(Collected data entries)
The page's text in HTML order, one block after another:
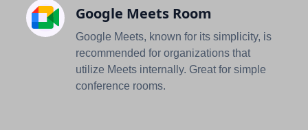
Google Meets Room
Google Meets, known for its simplicity, is
recommended for organizations that
utilize Meets internally. Great for simple
conference rooms.
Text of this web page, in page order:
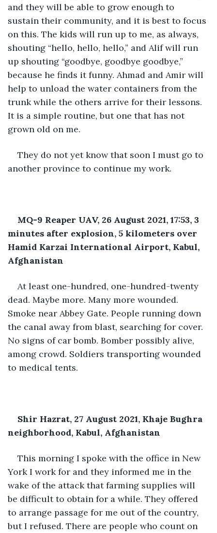
and they will be able to grow enough to
sustain their community, and it is best to focus
on this. The kids will run up to me, as always,
shouting “hello, hello, hello,” and Alif will run
up shouting “goodbye, goodbye goodbye,”
because he finds it funny. Ahmad and Amir will
help to unload the water containers from the
trunk while the others arrive for their lessons.
It is a simple routine, but one that has not
grown old on me.
They do not yet know that soon I must go to
another province to continue my work.
MQ-9 Reaper UAV, 26 August 2021, 17:53, 3
minutes after explosion, 5 kilometers over
Hamid Karzai International Airport, Kabul,
Afghanistan
At least one-hundred, one-hundred-twenty
dead. Maybe more. Many more wounded.
Smoke near Abbey Gate. People running down
the canal away from blast, searching for cover.
No signs of car bomb. Bomber possibly alive,
among crowd. Soldiers transporting wounded
to medical tents.
Shir Hazrat, 27 August 2021, Khaje Bughra
neighborhood, Kabul, Afghanistan
This morning I spoke with the office in New
York I work for and they informed me in the
wake of the attack that farming supplies will
be difficult to obtain for a while. They offered
to arrange passage for me out of the country,
but I refused. There are people who count on
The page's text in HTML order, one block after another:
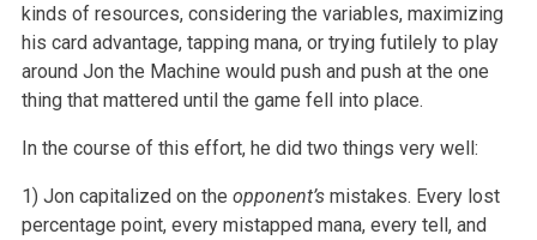
kinds of resources, considering the variables, maximizing
his card advantage, tapping mana, or trying futilely to play
around Jon the Machine would push and push at the one
thing that mattered until the game fell into place.
In the course of this effort, he did two things very well:
1) Jon capitalized on the opponent’smistakes. Every lost
percentage point, every mistapped mana, every tell, and
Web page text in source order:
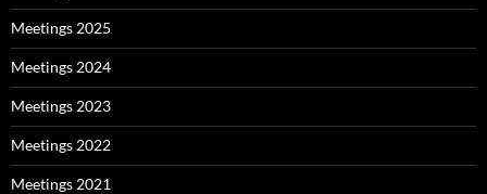
Meetings 2025
Meetings 2024
Meetings 2023
Meetings 2022
Meetings 2021
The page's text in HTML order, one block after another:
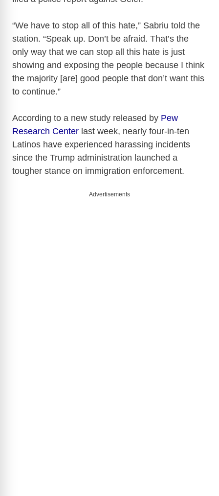
“We have to stop all of this hate,” Sabriu told the
station. “Speak up. Don’t be afraid. That’s the
only way that we can stop all this hate is just
showing and exposing the people because I think
the majority [are] good people that don’t want this
to continue.”
According to a new study released by Pew
Research Center last week, nearly four-in-ten
Latinos have experienced harassing incidents
since the Trump administration launched a
tougher stance on immigration enforcement.
Advertisements
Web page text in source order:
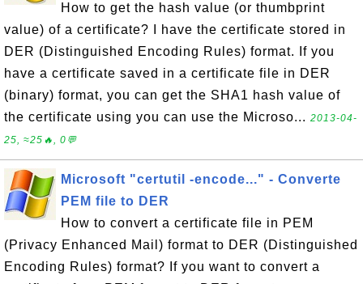
How to get the hash value (or thumbprint
value) of a certificate? I have the certificate stored in
DER (Distinguished Encoding Rules) format. If you
have a certificate saved in a certificate file in DER
(binary) format, you can get the SHA1 hash value of
the certificate using you can use the Microso... 2013-04-
25, ≈25🔥, 0💬
Microsoft "certutil -encode..." - Converte
PEM file to DER
How to convert a certificate file in PEM
(Privacy Enhanced Mail) format to DER (Distinguished
Encoding Rules) format? If you want to convert a
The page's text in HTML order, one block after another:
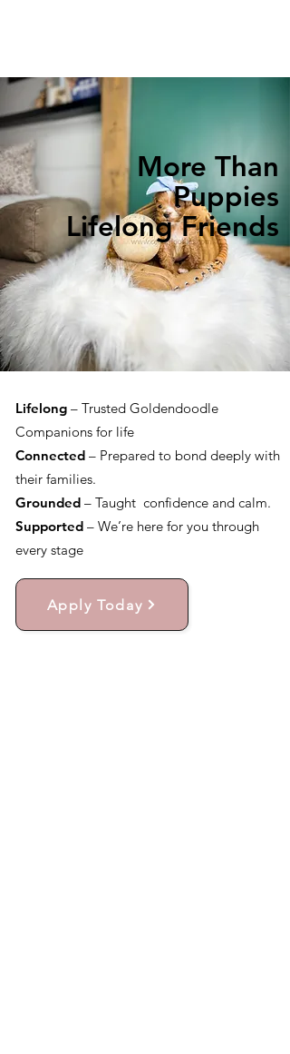
More Than
Puppies
Lifelong Friends
Lifelong – Trusted Goldendoodle
Companions for life
Connected – Prepared to bond deeply with
their families.
Grounded – Taught confidence and calm.
Supported – We’re here for you through
every stage
Apply Today
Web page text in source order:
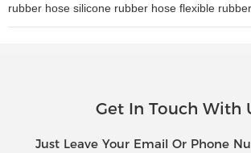
rubber hose silicone rubber hose flexible
Get In Touch With
Just Leave Your Email Or Phone
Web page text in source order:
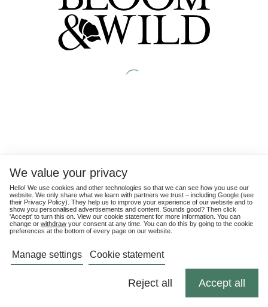
We value your privacy
Hello! We use cookies and other technologies so that we can see how you use our
website. We only share what we learn with partners we trust – including Google (see
their Privacy Policy). They help us to improve your experience of our website and to
show you personalised advertisements and content. Sounds good? Then click
'Accept' to turn this on. View our cookie statement for more information. You can
change or withdraw your consent at any time. You can do this by going to the cookie
preferences at the bottom of every page on our website.
Manage settings Cookie statement
Reject all Accept all
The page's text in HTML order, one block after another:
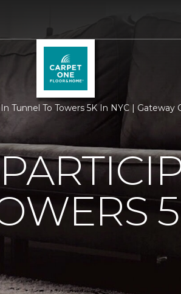
Tunnel To Towers 5K In NYC | Gateway
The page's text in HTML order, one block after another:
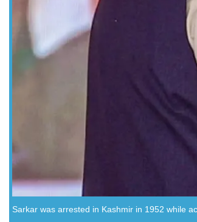
Sarkar was arrested in Kashmir in 1952 while
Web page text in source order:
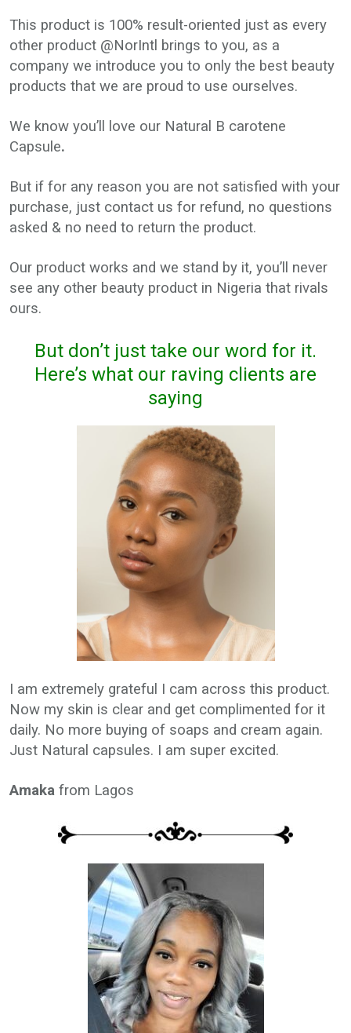
This product is 100% result-oriented just as every
other product @NorIntl brings to you, as a
company we introduce you to only the best beauty
products that we are proud to use ourselves.
We know you’ll love our Natural B carotene
Capsule.
But if for any reason you are not satisfied with your
purchase, just contact us for refund, no questions
asked & no need to return the product.
Our product works and we stand by it, you’ll never
see any other beauty product in Nigeria that rivals
ours.
But don’t just take our word for it.
Here’s what our raving clients are
saying
I am extremely grateful I cam across this product.
Now my skin is clear and get complimented for it
daily. No more buying of soaps and cream again.
Just Natural capsules. I am super excited.
Amaka from Lagos
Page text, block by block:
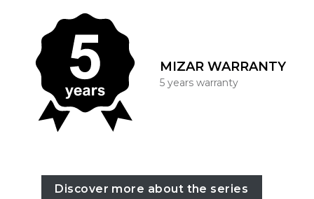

• Work item
Could you state how many lines above include the word "file"? Reply with that number alone.

• Your solution
3